A protein called alpha-synuclein builds up into toxic clumps in the brains of people with Parkinson's disease and related conditions. Those clumps damage and kill neurons over time. Current treatments only manage symptoms. They do not stop the clumping. Now, a multinational research team has found that tiny carbon particles called graphene quantum dots may be able to do what existing drugs cannot.
According to a report by Phys.org, the team was led by Professor Małgorzata Kujawska at the Poznań University of Medical Sciences in Poznań, Poland. The researchers published their findings in the journal Science and Technology of Advanced Materials. Their study looked at how graphene quantum dots, known as GQDs, interact with alpha-synuclein to prevent it from forming the long, toxic fibers that are a hallmark of synucleinopathies, a group of diseases that includes Parkinson's and multiple system atrophy.
The research used a multi-stage approach. The team first tested the GQDs in cell-free environments, then in neuronal cultures, and finally in animal models of multiple system atrophy. When the particles were administered intranasally in mice, they significantly reduced the presence of toxic protein aggregates in the brain. The treatment also appeared to activate autophagy, a biological recycling process that helps cells break down and remove damaged proteins.
Safety is a critical question with any nanomaterial intended for medical use. At concentrations relevant to its biological effects, the GQD showed a favorable safety profile. However, some changes in cellular stress and immune responses were observed at higher doses. The researchers noted that many nanomaterials face hurdles in medical applications because of concerns over long-term biocompatibility, and this work is no exception.

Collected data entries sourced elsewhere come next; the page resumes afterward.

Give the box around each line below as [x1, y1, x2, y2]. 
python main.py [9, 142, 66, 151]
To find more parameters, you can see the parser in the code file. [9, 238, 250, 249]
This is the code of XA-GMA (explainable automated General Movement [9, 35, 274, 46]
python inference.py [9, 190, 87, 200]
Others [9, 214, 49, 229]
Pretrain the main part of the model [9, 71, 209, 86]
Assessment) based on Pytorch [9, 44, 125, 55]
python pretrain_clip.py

Challenges remain before anything like this could reach a clinic. One technical problem is preventing the quantum dots from clumping together in liquid suspensions, which would reduce their effectiveness. The researchers were clear that clinical use is not close.
"This study points to a promising new direction for strategies against neurodegenerative diseases," said Professor Kujawska. "While clinical use of GQDs remains a long way off, these findings strengthen the case for further research."
The broader significance of the work may extend beyond Parkinson's disease. Toxic protein aggregation is a feature of several other neurological conditions as well. The researchers believe that what they learn from optimizing GQDs could eventually inform nanomaterial-based approaches to those diseases too.
"GQDs may serve as a useful research tool," Professor Kujawska said. "What we learn as we optimize their properties and conduct a comprehensive safety evaluation could help design more effective nanomaterial-based strategies not just for synucleinopathies, but also for other conditions characterized by the buildup of toxic proteins."
The study was authored by Tuba Oz and colleagues and carries the DOI 10.1080/14686996.2026.2662693. The research team was multinational, reflecting the scope of international collaboration now focused on nanomaterial approaches to neurodegeneration. Professor Kujawska's lab at Poznań remains at the center of that effort.